The DREAM complex represses growth in response to DNA damage in Arabidopsis

Abstract

The DNA of all organisms is constantly damaged by physiological processes and environmental conditions. Upon persistent damage, plant growth and cell proliferation are reduced. Based on previous findings that RBR1, the only Arabidopsis homolog of the mammalian tumor suppressor gene retinoblastoma, plays a key role in the DNA damage response in plants, we unravel here the network of RBR1 interactors under DNA stress conditions. This led to the identification of homologs of every DREAM component in Arabidopsis, including previously not recognized homologs of LIN52. Interestingly, we also discovered NAC044, a mediator of DNA damage response in plants and close homolog of the major DNA damage regulator SOG1, to directly interact with RBR1 and the DREAM component LIN37B. Consistently, not only mutants in NAC044 but also the double mutant of the two LIN37 homologs and mutants for the DREAM component E2FB showed reduced sensitivities to DNA-damaging conditions. Our work indicates the existence of multiple DREAM complexes that work in conjunction with NAC044 to mediate growth arrest after DNA damage.

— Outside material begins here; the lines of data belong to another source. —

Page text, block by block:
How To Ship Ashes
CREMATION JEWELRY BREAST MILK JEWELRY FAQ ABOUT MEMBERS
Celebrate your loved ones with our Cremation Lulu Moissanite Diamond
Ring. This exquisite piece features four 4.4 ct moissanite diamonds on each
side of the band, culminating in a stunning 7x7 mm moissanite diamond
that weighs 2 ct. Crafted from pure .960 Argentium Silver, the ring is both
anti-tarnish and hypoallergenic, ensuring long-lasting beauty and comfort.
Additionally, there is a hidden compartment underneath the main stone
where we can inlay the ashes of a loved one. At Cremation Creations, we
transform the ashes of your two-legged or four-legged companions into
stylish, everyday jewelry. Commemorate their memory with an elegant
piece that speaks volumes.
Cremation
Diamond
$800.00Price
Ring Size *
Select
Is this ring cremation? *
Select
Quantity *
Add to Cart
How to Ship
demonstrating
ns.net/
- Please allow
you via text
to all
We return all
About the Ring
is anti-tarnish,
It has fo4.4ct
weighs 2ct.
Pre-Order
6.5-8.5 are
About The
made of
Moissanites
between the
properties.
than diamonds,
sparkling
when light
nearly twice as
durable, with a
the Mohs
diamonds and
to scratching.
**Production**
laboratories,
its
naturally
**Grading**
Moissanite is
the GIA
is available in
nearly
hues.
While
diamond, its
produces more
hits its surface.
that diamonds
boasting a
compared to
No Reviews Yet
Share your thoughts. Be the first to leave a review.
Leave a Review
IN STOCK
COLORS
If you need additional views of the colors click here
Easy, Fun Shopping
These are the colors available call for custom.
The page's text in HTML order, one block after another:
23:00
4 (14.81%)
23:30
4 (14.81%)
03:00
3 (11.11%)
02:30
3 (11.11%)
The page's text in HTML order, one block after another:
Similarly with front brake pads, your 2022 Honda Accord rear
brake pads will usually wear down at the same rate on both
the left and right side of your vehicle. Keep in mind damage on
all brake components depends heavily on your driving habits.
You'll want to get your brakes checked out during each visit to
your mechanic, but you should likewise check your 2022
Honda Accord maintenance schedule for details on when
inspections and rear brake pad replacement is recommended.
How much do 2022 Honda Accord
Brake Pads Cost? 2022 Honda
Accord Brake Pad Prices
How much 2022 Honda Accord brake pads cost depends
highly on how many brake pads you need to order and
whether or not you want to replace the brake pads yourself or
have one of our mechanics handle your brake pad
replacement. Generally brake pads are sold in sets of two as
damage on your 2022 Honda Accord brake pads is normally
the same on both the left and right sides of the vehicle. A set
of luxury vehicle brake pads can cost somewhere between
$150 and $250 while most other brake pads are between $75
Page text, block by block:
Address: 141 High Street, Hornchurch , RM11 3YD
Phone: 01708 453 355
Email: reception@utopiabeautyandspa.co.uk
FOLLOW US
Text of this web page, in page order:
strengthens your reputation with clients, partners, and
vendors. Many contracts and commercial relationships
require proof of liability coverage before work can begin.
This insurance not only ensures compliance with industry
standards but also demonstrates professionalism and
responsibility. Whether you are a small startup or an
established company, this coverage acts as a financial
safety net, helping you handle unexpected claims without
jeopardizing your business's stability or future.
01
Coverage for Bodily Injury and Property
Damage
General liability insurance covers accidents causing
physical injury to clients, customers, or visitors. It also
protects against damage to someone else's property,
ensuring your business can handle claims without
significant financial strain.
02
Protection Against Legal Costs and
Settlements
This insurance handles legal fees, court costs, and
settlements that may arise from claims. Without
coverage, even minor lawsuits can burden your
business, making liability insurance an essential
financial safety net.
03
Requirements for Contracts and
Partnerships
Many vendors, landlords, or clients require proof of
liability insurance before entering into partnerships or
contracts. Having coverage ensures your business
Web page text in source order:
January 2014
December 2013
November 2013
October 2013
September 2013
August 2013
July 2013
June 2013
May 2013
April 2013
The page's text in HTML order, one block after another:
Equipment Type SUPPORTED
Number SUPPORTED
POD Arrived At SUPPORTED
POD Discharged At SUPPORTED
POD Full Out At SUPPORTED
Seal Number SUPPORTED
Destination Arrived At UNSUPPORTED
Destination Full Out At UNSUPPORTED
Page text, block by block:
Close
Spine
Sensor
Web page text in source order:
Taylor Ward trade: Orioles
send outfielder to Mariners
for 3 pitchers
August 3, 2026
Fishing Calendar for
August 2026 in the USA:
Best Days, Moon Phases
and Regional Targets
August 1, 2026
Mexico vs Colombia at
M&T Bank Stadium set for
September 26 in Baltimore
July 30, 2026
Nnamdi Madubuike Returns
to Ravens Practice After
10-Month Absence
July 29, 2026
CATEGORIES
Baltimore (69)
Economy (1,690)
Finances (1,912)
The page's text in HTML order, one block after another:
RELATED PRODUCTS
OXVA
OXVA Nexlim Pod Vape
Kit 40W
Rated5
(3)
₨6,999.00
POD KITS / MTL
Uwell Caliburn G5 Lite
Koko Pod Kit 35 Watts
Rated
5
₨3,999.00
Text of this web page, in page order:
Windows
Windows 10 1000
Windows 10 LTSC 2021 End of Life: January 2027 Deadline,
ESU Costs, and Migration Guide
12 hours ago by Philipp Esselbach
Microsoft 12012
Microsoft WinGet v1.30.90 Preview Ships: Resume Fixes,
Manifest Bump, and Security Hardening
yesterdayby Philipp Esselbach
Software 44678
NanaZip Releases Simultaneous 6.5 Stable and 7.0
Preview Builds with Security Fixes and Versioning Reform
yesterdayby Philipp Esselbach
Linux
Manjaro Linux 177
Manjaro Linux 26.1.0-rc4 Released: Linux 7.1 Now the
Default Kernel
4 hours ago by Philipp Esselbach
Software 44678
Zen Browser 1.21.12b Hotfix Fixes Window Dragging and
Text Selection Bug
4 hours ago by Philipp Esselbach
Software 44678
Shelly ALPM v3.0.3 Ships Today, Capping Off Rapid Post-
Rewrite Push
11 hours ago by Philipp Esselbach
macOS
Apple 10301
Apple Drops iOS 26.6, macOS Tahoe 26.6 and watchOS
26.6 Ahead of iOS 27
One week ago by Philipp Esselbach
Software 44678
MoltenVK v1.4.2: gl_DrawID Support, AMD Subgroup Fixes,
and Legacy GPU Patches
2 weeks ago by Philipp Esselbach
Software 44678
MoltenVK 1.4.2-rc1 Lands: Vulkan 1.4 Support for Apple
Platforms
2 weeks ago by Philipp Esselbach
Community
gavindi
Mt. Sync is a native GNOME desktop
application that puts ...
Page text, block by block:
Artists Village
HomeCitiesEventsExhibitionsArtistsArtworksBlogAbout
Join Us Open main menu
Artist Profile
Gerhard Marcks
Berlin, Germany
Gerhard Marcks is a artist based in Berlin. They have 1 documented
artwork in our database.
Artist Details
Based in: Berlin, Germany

Figure 1.. Overview of tandem affinity purification (TAP) results from cisplatin-treated cell cultures.

Cytoscape representation of all TAP experiments from cisplatin-treated cell culture. Proteins taken as baits are shown in large rectangles, proteins only found as prey are represented by small rectangles. TAPs with NAC044, LIN52A, and TCX5 as bait were performed with both N-terminally and C-terminally tagged proteins. Thick black edges indicate that the corresponding prey was detected with both tags, whereas dashed and dotted edges denote detection only with N-terminal and C-terminal tagging, respectively. For RBR1, only an N-terminally tagged version was used. If an edge connects two proteins which both served as bait in different experiments, arrowheads indicate which proteins have been found as prey. Dark blue: MuvB-core proteins; light blue: other DREAM components; orange: known DNA damage regulators; grey: other interactors.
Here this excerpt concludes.